Question

In: Accounting

Part A Tank Corporation manufactures and sells 300,000 electrical meters using a capacity of 110,000 machine...

Part A

Tank Corporation manufactures and sells 300,000 electrical meters using a capacity of 110,000 machine hours, enough to make 330,000 units each year, which usually includes 30,000 units that have to be reworked. Contribution margin –CM - per saleable unit is $8. Additional costs per reworked unit are:

      $7

Company engineers have devised a new process that would completely eliminate defects and therefore avoid the need for rework, and would actually increase capacity, however, this will add $315,000 in fixed manufacturing overhead each year.

Required:

1.      Determine the impact of the new process if Tank were to produce the same quantity of units as in the past. Clearly show any cost savings and extra costs.

Part B     

       Assume that Tank has proceeded with the anticipated changes, and is exploring new markets as a result of the engineering changes referred to above aswell as the increase in capacity, and has accepted a proposal to make 20,000 units of a modified version of the meter which will generate $10 of contribution margin per unit.

Required:

2.      Should Tank go ahead with this new job? Explain with proof.

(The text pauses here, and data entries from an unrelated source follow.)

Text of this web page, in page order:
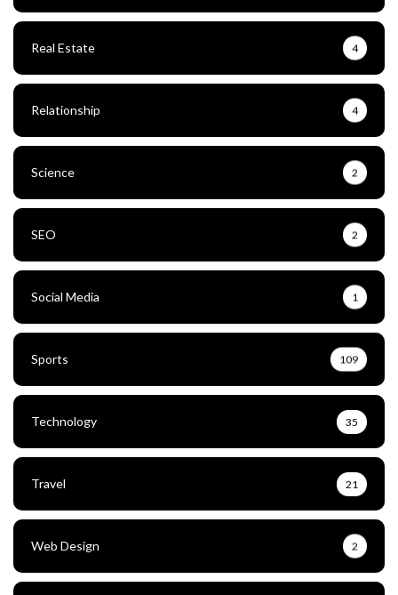
Real Estate 4
Relationship 4
Science 2
SEO 2
Social Media 1
Sports 109
Technology 35
Travel 21
Web Design 2
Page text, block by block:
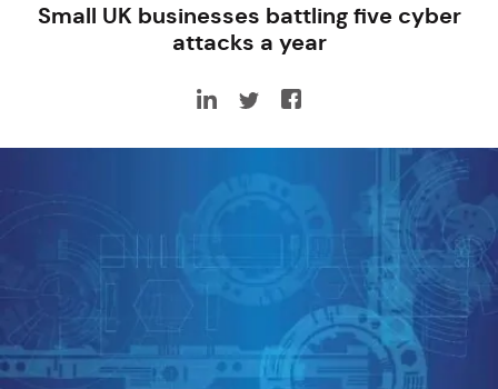
Small UK businesses battling five cyber
attacks a year
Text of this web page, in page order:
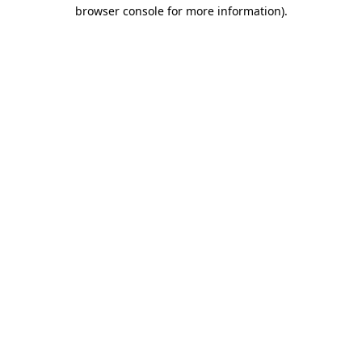
browser console for more information).
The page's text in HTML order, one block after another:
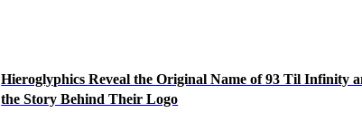
Hieroglyphics Reveal the Original Name of 93 Til Infinity
the Story Behind Their Logo
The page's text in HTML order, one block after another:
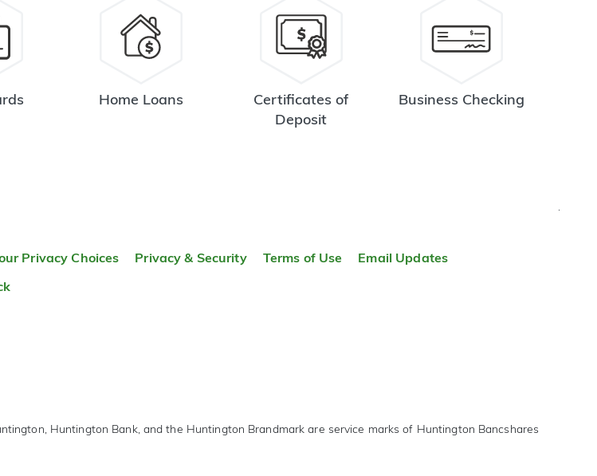
Home Loans
Certificates of
Deposit
Business Checking
Privacy Choices Privacy & Security Terms of Use
Email Updates
Huntington Bank, and the Huntington Brandmark are service marks of Huntington Bancshares
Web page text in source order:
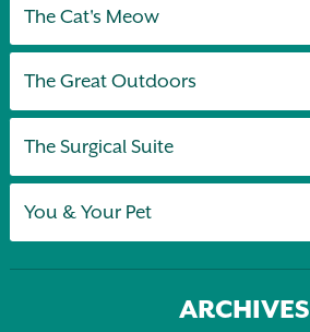
The Cat's Meow
The Great Outdoors
The Surgical Suite
You & Your Pet
ARCHIVES
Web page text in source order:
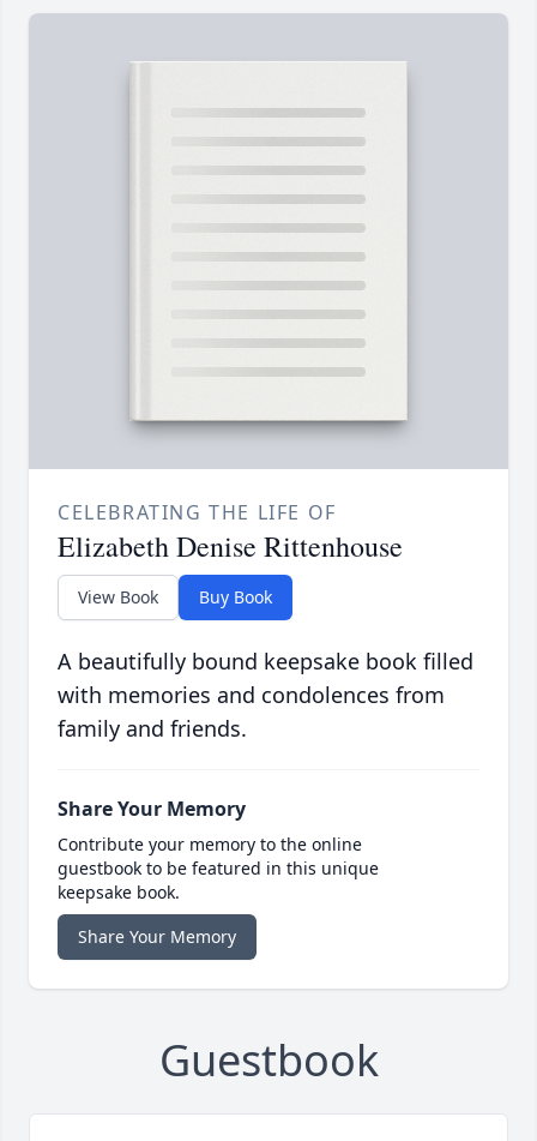
CELEBRATING THE LIFE OF
Elizabeth Denise Rittenhouse
View Book Buy Book
A beautifully bound keepsake book filled
with memories and condolences from
family and friends.
Share Your Memory
Contribute your memory to the online
guestbook to be featured in this unique
keepsake book.
Share Your Memory
Guestbook
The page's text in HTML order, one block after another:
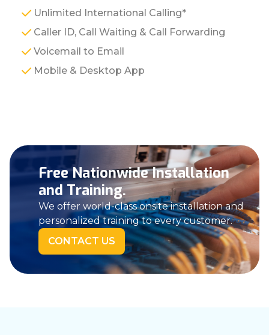
Unlimited International Calling*
Caller ID, Call Waiting & Call Forwarding
Voicemail to Email
Mobile & Desktop App
Free Nationwide Installation
and Training.
We offer world-class onsite installation and
personalized training to every customer.
CONTACT US
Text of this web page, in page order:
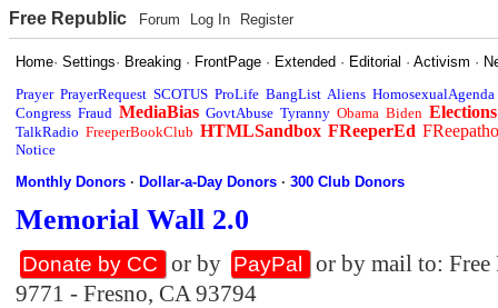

3.      What other nonfinancial and qualitative factors should be considered in making this decision?

Solutions

Expert Solution

Part A - Q.1.

Savings in rework cost (30000 * 7) 210000
Less: Additional Fixed Overhead 315000
Savings in costs after new process -105000

Since, the savings are negative, we won't suggest for making the changes for $315000 additional fixed cost.

Part B - Q.2.

Defect Rate = 30000 / 300000 = 10%

Savings in rework costs 30000 * 7 210000
Additional Contribution from modified meters 20000 * 10 200000
Less: Additional Fixed Costs on applying new process 315000
Net Profit from new process 95000

Conclusion: Since, there is a net profit of $95000 from new process after considering new order, therefore, the new order should be accepted.

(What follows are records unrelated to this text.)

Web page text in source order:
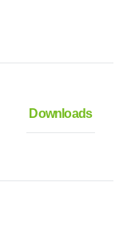
Downloads
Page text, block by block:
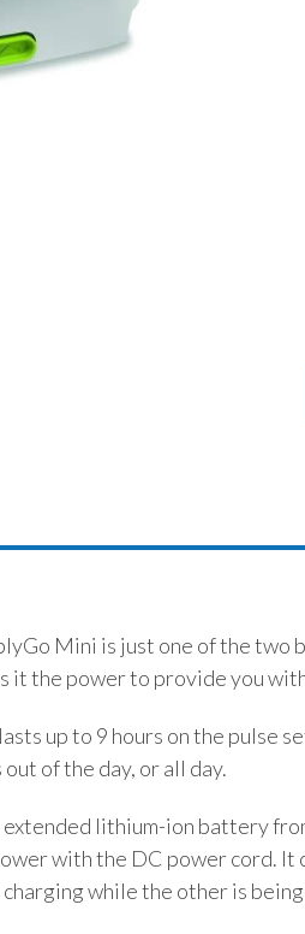
Mini is just one of the
it the power to provide you
up to 9 hours on the pulse
of the day, or all day.
lithium-ion battery
with the DC power cord.
while the other is
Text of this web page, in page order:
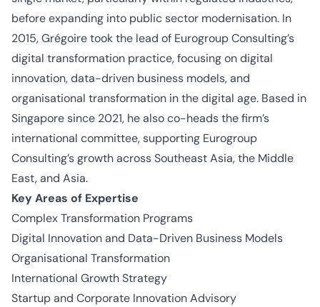
before expanding into public sector modernisation. In
2015, Grégoire took the lead of Eurogroup Consulting’s
digital transformation practice, focusing on digital
innovation, data-driven business models, and
organisational transformation in the digital age. Based in
Singapore since 2021, he also co-heads the firm’s
international committee, supporting Eurogroup
Consulting’s growth across Southeast Asia, the Middle
East, and Asia.
Key Areas of Expertise
Complex Transformation Programs
Digital Innovation and Data-Driven Business Models
Organisational Transformation
International Growth Strategy
Startup and Corporate Innovation Advisory
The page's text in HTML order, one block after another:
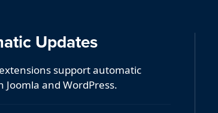
Updates
support automatic
Joomla and WordPress.
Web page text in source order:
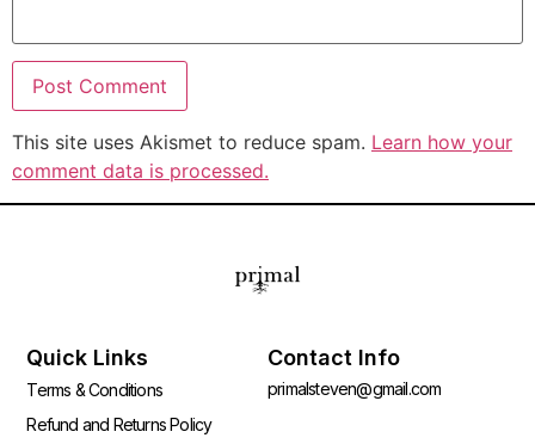
This site uses Akismet to reduce spam. Learn how your
comment data is processed.
Quick Links
Terms & Conditions
Refund and Returns Policy
Contact Info
primalsteven@gmail.com
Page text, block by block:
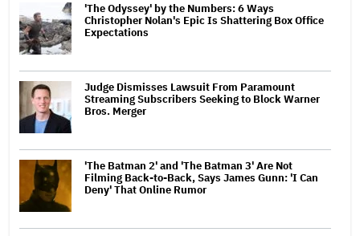
'The Odyssey' by the Numbers: 6 Ways
Christopher Nolan's Epic Is Shattering Box Office
Expectations
Judge Dismisses Lawsuit From Paramount
Streaming Subscribers Seeking to Block Warner
Bros. Merger
'The Batman 2' and 'The Batman 3' Are Not
Filming Back-to-Back, Says James Gunn: 'I Can
Deny' That Online Rumor
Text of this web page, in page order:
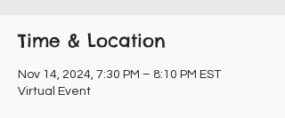
Time & Location
Nov 14, 2024, 7:30 PM – 8:10 PM EST
Virtual Event
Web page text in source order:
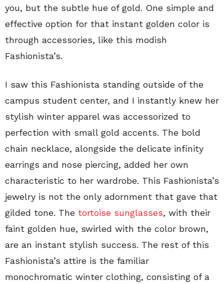
you, but the subtle hue of gold. One simple and
effective option for that instant golden color is
through accessories, like this modish
Fashionista’s.
I saw this Fashionista standing outside of the
campus student center, and I instantly knew her
stylish winter apparel was accessorized to
perfection with small gold accents. The bold
chain necklace, alongside the delicate infinity
earrings and nose piercing, added her own
characteristic to her wardrobe. This Fashionista’s
jewelry is not the only adornment that gave that
gilded tone. The tortoise sunglasses, with their
faint golden hue, swirled with the color brown,
are an instant stylish success. The rest of this
Fashionista’s attire is the familiar
monochromatic winter clothing, consisting of a
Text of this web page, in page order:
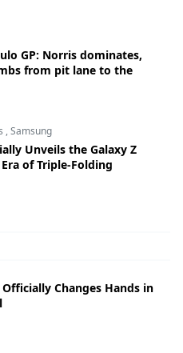
GP: Norris dominates,
from pit lane to the
,Samsung
Unveils the Galaxy Z
of Triple-Folding
Changes Hands in
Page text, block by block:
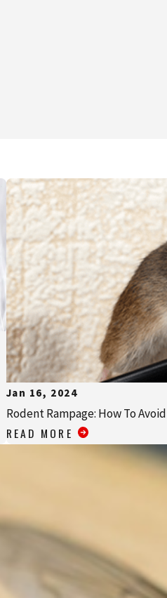
Jan 16, 2024
Rodent Rampage: How To
READ MORE
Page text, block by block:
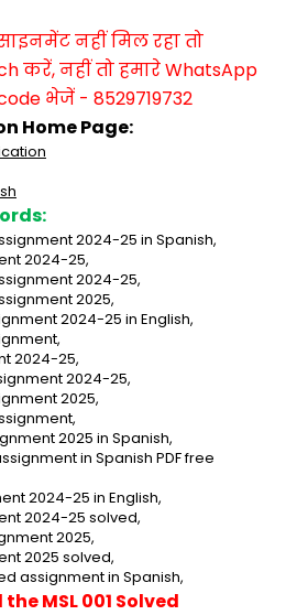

Q.3. Other non-financial and qualitative factors to be considered in making this decision

a) Labour demand: Whether we have sufficient labour for the additional orders. If not, whether we need to pay overtie or hire new labours.

b) Future orders: Whether this is a short term order or long term orders will follow.

c) Quality: Whether it can produce the modified product with adequate quality. Delivering poor quality products might upset customers and also damage goodwill of the firm.